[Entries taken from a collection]

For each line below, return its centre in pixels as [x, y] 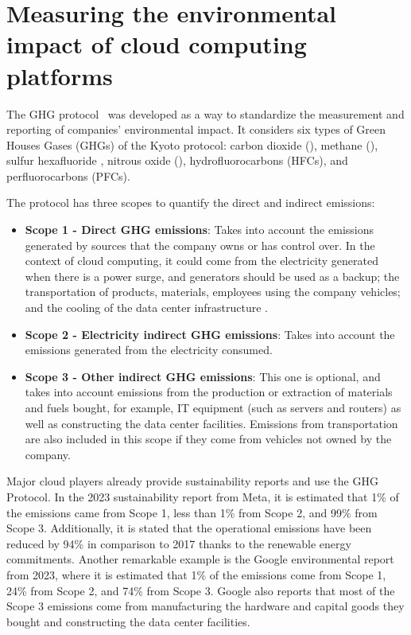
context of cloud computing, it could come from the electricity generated [202, 261]
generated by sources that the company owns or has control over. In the [200, 245]
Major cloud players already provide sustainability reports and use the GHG [192, 481]
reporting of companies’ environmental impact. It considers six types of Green [196, 129]
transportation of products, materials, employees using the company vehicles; [213, 292]
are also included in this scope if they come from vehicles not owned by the [208, 439]
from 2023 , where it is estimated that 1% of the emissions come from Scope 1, [196, 574]
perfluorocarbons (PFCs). [68, 175]
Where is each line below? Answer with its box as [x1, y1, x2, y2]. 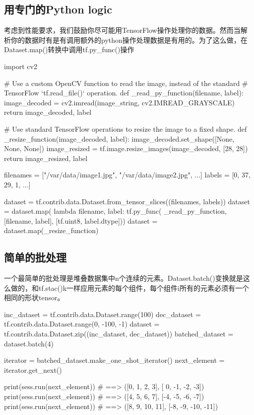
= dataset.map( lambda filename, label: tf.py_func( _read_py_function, [4, 206, 227, 216]
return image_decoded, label [4, 107, 92, 117]
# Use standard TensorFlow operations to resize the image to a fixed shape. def [4, 123, 247, 134]
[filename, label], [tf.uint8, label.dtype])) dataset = [4, 215, 158, 226]
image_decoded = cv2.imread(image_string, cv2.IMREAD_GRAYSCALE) [4, 97, 235, 107]
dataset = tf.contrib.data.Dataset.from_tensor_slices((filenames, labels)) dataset [4, 196, 250, 206]
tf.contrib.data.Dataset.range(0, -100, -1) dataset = [4, 319, 160, 329]
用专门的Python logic [4, 1, 112, 17]
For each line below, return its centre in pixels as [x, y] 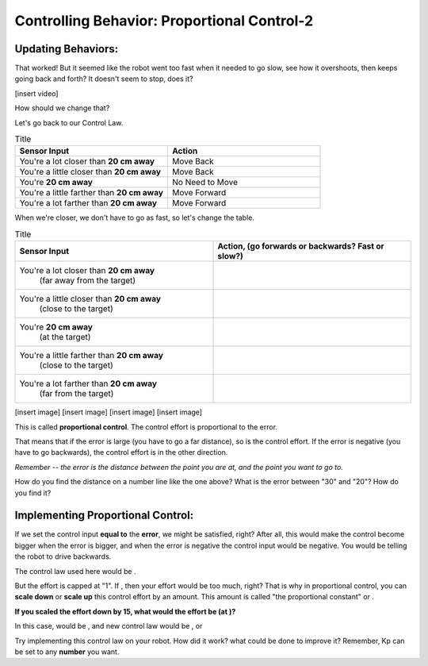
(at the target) [65, 337]
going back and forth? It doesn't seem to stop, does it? [104, 79]
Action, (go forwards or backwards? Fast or [301, 246]
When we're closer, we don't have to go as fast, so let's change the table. [135, 218]
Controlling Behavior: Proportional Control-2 [164, 21]
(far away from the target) [88, 280]
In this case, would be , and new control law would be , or [109, 626]
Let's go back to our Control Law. [69, 122]
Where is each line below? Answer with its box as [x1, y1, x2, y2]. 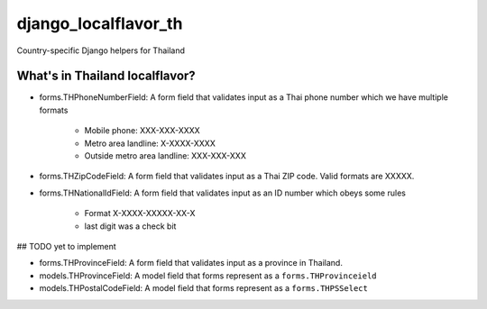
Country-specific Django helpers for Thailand [16, 45, 185, 56]
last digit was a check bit [84, 221, 177, 232]
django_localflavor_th [16, 14, 183, 33]
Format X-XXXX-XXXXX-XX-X [84, 208, 196, 219]
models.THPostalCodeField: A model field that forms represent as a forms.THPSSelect [39, 283, 369, 294]
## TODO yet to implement [16, 241, 116, 251]
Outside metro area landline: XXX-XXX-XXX [84, 150, 247, 161]
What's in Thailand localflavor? [16, 68, 196, 84]
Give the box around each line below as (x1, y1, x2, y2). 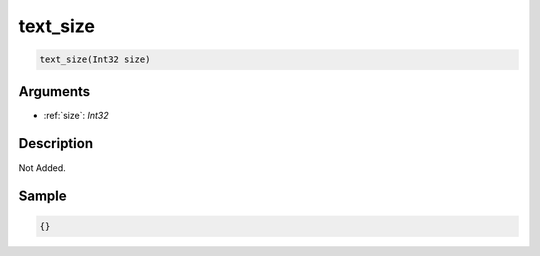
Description (18, 135, 94, 152)
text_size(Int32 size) (39, 54, 151, 65)
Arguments (18, 83, 91, 100)
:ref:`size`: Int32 (43, 109, 109, 121)
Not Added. (18, 161, 67, 174)
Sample (18, 188, 67, 205)
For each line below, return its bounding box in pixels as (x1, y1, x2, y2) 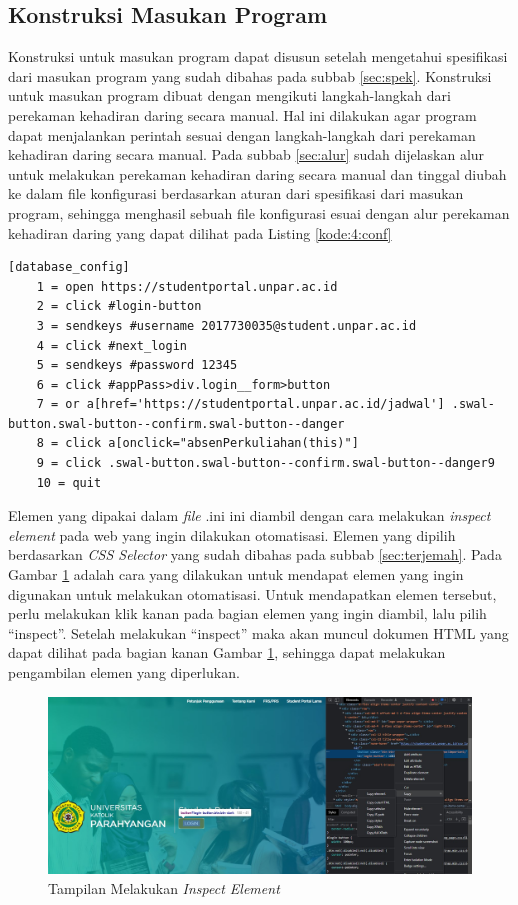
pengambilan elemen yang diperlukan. (8, 662, 240, 683)
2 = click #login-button (36, 299, 202, 314)
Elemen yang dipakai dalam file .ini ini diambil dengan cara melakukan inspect (8, 505, 491, 526)
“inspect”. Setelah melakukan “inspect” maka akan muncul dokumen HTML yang (8, 622, 509, 643)
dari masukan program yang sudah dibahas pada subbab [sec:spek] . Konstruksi (8, 65, 492, 86)
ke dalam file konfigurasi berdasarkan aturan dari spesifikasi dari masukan (8, 183, 464, 204)
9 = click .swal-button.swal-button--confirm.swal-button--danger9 (36, 456, 495, 471)
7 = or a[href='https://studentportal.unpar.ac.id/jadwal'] (36, 397, 445, 412)
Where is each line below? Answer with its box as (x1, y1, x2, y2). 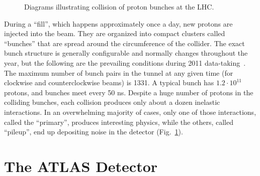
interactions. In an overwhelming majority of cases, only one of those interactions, (4, 106, 256, 117)
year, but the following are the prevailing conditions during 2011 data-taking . (4, 57, 246, 68)
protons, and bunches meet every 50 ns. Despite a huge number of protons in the (4, 87, 253, 97)
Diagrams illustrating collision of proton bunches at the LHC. (24, 2, 214, 12)
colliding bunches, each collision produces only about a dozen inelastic (4, 97, 220, 107)
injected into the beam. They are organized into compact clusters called (4, 28, 225, 39)
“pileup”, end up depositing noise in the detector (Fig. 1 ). (4, 126, 183, 137)
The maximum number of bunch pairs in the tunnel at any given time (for (4, 67, 233, 78)
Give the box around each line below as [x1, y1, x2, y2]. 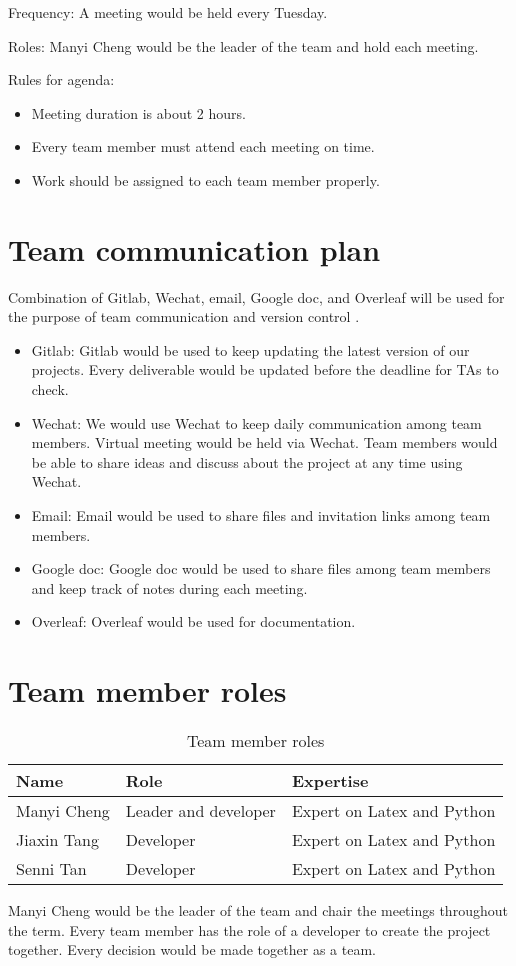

#### [Problem statement]
Go through the records and pull out each line that includes the word "masukan".

#### [Answer to this problem]
dari masukan program yang sudah dibahas pada subbab [sec:spek] . Konstruksi (8, 65, 492, 86)
ke dalam file konfigurasi berdasarkan aturan dari spesifikasi dari masukan (8, 183, 464, 204)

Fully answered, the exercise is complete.